### Work instructions
Write the entries below out again exactly, but skip the pictures.
= Beginning of Section =
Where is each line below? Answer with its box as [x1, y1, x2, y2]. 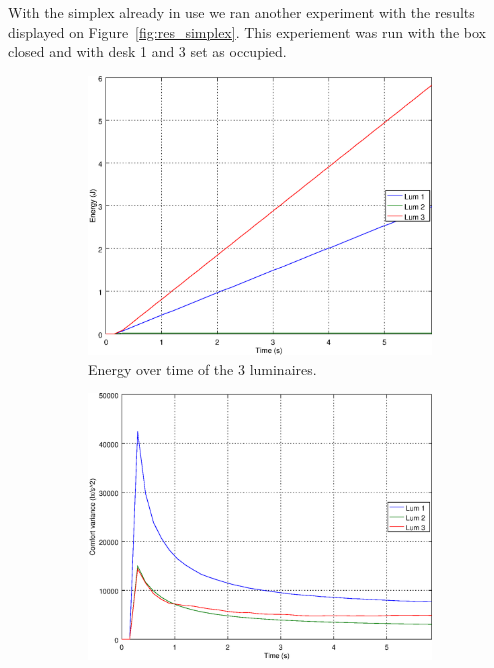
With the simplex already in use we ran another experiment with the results [8, 2, 475, 22]
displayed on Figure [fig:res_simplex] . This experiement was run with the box [8, 21, 486, 42]
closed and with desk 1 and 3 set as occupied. [8, 41, 287, 62]
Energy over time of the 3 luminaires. [88, 358, 317, 379]
= End of Section =
### Answer space
Where is each line below? Answer with its box as [x1, y1, x2, y2]. 
With the simplex already in use we ran another experiment with the results [8, 2, 475, 22]
displayed on Figure [fig:res_simplex] . This experiement was run with the box [8, 21, 486, 42]
closed and with desk 1 and 3 set as occupied. [8, 41, 287, 62]
Energy over time of the 3 luminaires. [88, 358, 317, 379]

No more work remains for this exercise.